Day two in Bratislava. Decided to finally get up, go walk the city on my own for a bit, run a few errands, take some photos. I had planned a free walking tour at 5 p.m., so I had some time to wander. After joining the wrong walking tour for about ten minutes, I figured out that it wasn't the one I was supposed to be on. Everyone in this group seemed to know each other somehow, although no one said a word to me, like, 'Hey, sir, what in the hell do you think you're doing here?', or 'Please leave.' So, I just kind of dropped back, pretended to take a picture of something, and walked back to the original meeting spot. Was I embarrassed? Not really, seeing as how half of that little tour group all had the exact same shirt on. Was that how they recognized each other? I don't know, but it was like they all belonged to some Adidas cult. I could barely understand the tour guide anyway, even in her accented English. I did understand the word 'Bratislava', however, since she said it maybe thirty times in the span of a block. Maybe she was unsure if we all knew what city we were in, or maybe that tour group was for 'special' people. I don't know. My tour guide was an Aussie named Tom who was a history major and a vagabond about the world. Had to respect the guy for picking Bratislava for a place to do a free tour for three months of his life. We toured the old town for a bit, but most of his information was about how Slovakia came to be over the last 100 years and the historical sites in Bratislava that led up to their independence. It was interesting, and Tom had a way about his speeches to make them that way. My hat's off to the guy for making a place like Bratislava (which I said before is no Prague or Budapest in its beauty) somewhere I would actually recommend to people to visit.
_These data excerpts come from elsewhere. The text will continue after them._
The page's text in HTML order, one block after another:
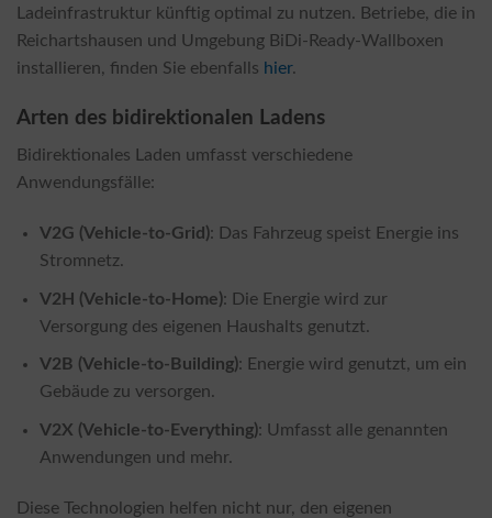
Ladeinfrastruktur künftig optimal zu nutzen. Betriebe, die in
Reichartshausen und Umgebung BiDi-Ready-Wallboxen
installieren, finden Sie ebenfalls hier.
Arten des bidirektionalen Ladens
Bidirektionales Laden umfasst verschiedene
Anwendungsfälle:
V2G (Vehicle-to-Grid): Das Fahrzeug speist Energie ins
Stromnetz.
V2H (Vehicle-to-Home): Die Energie wird zur
Versorgung des eigenen Haushalts genutzt.
V2B (Vehicle-to-Building): Energie wird genutzt, um ein
Gebäude zu versorgen.
V2X (Vehicle-to-Everything): Umfasst alle genannten
Anwendungen und mehr.
Diese Technologien helfen nicht nur, den eigenen

That night, I really wanted to take the night off from the bottle. Unfortunately, I ran into Manny, the Irish guy from the night before, who insisted that I went out with everybody that night. So, again, not to be the weak country link, I obliged. We went out for a bit, and then back to the hostel bar. Apparently, Tuesday nights in Slovakia, just aren't the party nights that every brochure speaks about. Goodnight and goodbye Bratislava. More than I expected.
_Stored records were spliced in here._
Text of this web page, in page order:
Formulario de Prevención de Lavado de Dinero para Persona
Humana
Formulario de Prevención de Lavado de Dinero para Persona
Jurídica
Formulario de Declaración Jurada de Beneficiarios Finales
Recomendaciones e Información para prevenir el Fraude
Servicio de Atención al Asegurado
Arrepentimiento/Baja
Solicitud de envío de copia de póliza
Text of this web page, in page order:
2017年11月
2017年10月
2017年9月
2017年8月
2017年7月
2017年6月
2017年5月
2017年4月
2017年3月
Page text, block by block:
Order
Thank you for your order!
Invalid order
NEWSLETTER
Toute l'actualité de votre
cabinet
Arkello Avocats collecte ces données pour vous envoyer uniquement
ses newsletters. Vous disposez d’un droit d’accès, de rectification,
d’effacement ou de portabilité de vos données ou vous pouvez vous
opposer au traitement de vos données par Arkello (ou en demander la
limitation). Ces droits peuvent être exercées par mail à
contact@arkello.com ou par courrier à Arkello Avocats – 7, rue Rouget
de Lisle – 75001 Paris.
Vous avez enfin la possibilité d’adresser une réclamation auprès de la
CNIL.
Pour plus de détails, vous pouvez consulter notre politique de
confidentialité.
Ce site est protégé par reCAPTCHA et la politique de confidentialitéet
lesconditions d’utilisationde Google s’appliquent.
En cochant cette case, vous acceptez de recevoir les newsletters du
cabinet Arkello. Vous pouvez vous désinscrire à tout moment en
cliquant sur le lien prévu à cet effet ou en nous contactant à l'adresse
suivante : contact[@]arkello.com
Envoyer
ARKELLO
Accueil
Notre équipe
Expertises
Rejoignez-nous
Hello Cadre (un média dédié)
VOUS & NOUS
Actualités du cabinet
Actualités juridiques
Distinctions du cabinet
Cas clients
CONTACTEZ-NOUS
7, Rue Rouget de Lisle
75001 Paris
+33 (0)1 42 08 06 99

Back to Budapest for one more night. I told myself I wasn't going out this night. And I didn't. Luckily, there was a huge thunder and lightning storm with plenty of rain, that made that guilty feeling of not exploring those last little corners of the city, all right. Instead, I checked into my hostel and took a nap for about an hour. Then I wandered through the neighborhood for a bit to grab a quick bite when I saw those storm clouds coming. I went back to the hostel and there was an Egyptian guy cooking up a meal which ended up being for the entire hostel. Some sort of lentil soup (delicious), some sort of rice dish, and from scratch baklava (also delicious). The rest of the night I just talked with other travelers and then read my new book I purchased in Bratislava until about one in the morning. It felt good to actually just relax for a day.

My last day of the trip was the 8 1/2 hour train ride back to Parsberg. Luckily, I already had my ticket and didn't have to go through another DMV experience. This train ride was pretty uneventful. Spent the hours reading and listening to music. More time for my body to heal itself from the onslaught of young European's enthusiasm for partying balls until the wee hours. I got back home about 7:30 in the evening, wiped out, ready to do laundry and go to bed. Time to plan the next onslaught.